What to produce
When you restate the records, do so word for word and omit any picture they contain.

-- Data extracts follows --

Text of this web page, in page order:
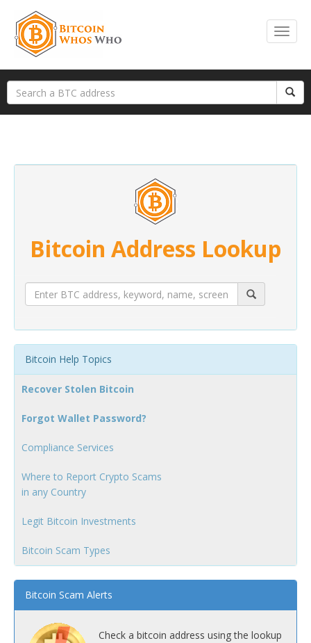
Bitcoin Address Lookup
Bitcoin Help Topics
Recover Stolen Bitcoin
Forgot Wallet Password?
Compliance Services
Where to Report Crypto Scams
in any Country
Legit Bitcoin Investments
Bitcoin Scam Types
Bitcoin Scam Alerts
Check a bitcoin address using the lookup
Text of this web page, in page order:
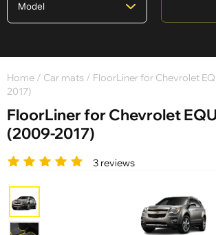
Home / Car mats / FloorLiner for Chevrolet
2017)
FloorLiner for Chevrolet
(2009-2017)
3 reviews

-- Data extracts concluded --

Solved problem
Text of this web page, in page order:
Bitcoin Address Lookup
Bitcoin Help Topics
Recover Stolen Bitcoin
Forgot Wallet Password?
Compliance Services
Where to Report Crypto Scams
in any Country
Legit Bitcoin Investments
Bitcoin Scam Types
Bitcoin Scam Alerts
Check a bitcoin address using the lookup
Text of this web page, in page order:
Home / Car mats / FloorLiner for Chevrolet
2017)
FloorLiner for Chevrolet
(2009-2017)
3 reviews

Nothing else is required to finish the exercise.